- Work required
Could the data below be copied out in full, word for word?

- Input
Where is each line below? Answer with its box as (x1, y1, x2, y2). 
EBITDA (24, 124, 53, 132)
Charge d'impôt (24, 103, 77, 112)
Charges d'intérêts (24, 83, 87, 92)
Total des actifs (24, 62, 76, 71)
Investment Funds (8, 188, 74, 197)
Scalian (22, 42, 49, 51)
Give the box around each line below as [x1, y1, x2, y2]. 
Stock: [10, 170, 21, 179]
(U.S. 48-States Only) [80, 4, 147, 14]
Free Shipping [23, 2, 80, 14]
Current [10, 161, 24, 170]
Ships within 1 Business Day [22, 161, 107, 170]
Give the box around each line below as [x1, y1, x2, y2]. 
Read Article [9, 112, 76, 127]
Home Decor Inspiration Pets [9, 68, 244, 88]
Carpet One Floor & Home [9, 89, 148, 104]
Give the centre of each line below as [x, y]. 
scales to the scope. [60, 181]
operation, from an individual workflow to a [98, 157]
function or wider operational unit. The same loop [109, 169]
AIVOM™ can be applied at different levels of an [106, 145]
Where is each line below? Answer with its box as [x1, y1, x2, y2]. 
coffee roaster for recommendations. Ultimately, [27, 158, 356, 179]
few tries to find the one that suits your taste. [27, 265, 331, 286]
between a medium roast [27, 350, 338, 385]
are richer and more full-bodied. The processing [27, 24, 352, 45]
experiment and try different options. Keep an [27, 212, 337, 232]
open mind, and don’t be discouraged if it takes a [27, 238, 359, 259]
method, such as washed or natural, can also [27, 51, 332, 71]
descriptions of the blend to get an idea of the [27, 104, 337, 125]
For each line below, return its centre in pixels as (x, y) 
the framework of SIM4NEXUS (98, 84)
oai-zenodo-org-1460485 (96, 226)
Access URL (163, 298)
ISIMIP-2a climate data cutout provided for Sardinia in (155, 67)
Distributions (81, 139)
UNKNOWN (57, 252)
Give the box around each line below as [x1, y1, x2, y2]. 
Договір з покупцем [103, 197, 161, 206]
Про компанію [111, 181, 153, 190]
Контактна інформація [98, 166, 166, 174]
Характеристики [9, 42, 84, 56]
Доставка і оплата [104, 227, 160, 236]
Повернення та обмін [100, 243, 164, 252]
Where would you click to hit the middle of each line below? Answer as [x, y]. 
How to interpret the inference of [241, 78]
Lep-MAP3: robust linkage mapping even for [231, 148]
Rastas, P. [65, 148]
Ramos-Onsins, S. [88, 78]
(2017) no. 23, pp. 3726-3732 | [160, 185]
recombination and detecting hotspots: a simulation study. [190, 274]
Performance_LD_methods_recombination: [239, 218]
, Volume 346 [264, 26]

- Reply
Where is each line below? Answer with its box as (x1, y1, x2, y2). 
EBITDA (24, 124, 53, 132)
Charge d'impôt (24, 103, 77, 112)
Charges d'intérêts (24, 83, 87, 92)
Total des actifs (24, 62, 76, 71)
Investment Funds (8, 188, 74, 197)
Scalian (22, 42, 49, 51)
Give the box around each line below as [x1, y1, x2, y2]. 
Stock: [10, 170, 21, 179]
(U.S. 48-States Only) [80, 4, 147, 14]
Free Shipping [23, 2, 80, 14]
Current [10, 161, 24, 170]
Ships within 1 Business Day [22, 161, 107, 170]
Give the box around each line below as [x1, y1, x2, y2]. 
Read Article [9, 112, 76, 127]
Home Decor Inspiration Pets [9, 68, 244, 88]
Carpet One Floor & Home [9, 89, 148, 104]
Give the centre of each line below as [x, y]. 
scales to the scope. [60, 181]
operation, from an individual workflow to a [98, 157]
function or wider operational unit. The same loop [109, 169]
AIVOM™ can be applied at different levels of an [106, 145]
Where is each line below? Answer with its box as [x1, y1, x2, y2]. 
coffee roaster for recommendations. Ultimately, [27, 158, 356, 179]
few tries to find the one that suits your taste. [27, 265, 331, 286]
between a medium roast [27, 350, 338, 385]
are richer and more full-bodied. The processing [27, 24, 352, 45]
experiment and try different options. Keep an [27, 212, 337, 232]
open mind, and don’t be discouraged if it takes a [27, 238, 359, 259]
method, such as washed or natural, can also [27, 51, 332, 71]
descriptions of the blend to get an idea of the [27, 104, 337, 125]
For each line below, return its centre in pixels as (x, y) 
the framework of SIM4NEXUS (98, 84)
oai-zenodo-org-1460485 (96, 226)
Access URL (163, 298)
ISIMIP-2a climate data cutout provided for Sardinia in (155, 67)
Distributions (81, 139)
UNKNOWN (57, 252)
Give the box around each line below as [x1, y1, x2, y2]. 
Договір з покупцем [103, 197, 161, 206]
Про компанію [111, 181, 153, 190]
Контактна інформація [98, 166, 166, 174]
Характеристики [9, 42, 84, 56]
Доставка і оплата [104, 227, 160, 236]
Повернення та обмін [100, 243, 164, 252]
Where would you click to hit the middle of each line below? Answer as [x, y]. 
How to interpret the inference of [241, 78]
Lep-MAP3: robust linkage mapping even for [231, 148]
Rastas, P. [65, 148]
Ramos-Onsins, S. [88, 78]
(2017) no. 23, pp. 3726-3732 | [160, 185]
recombination and detecting hotspots: a simulation study. [190, 274]
Performance_LD_methods_recombination: [239, 218]
, Volume 346 [264, 26]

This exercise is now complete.